Interesting. ID10147 shows about 3300 CCRL 40/4' performance, even though Hiarcs 14 had access to its excellent book. That somehow confirms that test-framework networks are very close to main-branch networks, which at their peak show some 3350 CCRL 40/4' performance on GTX 1060 (I have the same GPU).

I have performed a scaling test in direct matches between best test-nets and best main-nets. That's not exactly a correct procedure, it would be better to compare them in gauntlets against AB engines, but it would need 4 times more games for the same error bars when deriving the scaling.

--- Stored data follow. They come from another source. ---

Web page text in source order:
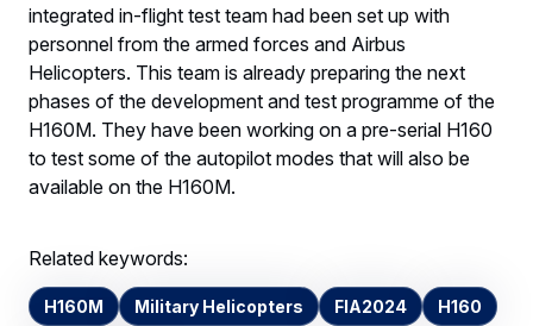
integrated in-flight test team had been set up with
personnel from the armed forces and Airbus
Helicopters. This team is already preparing the next
phases of the development and test programme of the
H160M. They have been working on a pre-serial H160
to test some of the autopilot modes that will also be
available on the H160M.
Related keywords:
H160M Military Helicopters FIA2024 H160

Here are the results:

6'' + 0.1''
Score of lc0_v16 ID10190 vs lc0_v16 ID521: 50 - 97 - 53 [0.383] 200
Elo difference: -83.20 +/- 42.20
Finished match

60'' + 1''
Score of lc0_v16 ID10190 vs lc0_v16 ID521: 42 - 65 - 93 [0.443] 200
Elo difference: -40.13 +/- 35.32
Finished match

So, it is expected that on GTX 1060 6GB, testnet overcomes mainnet at some 600'' + 10'' time control and longer. Error margins are still pretty large, though.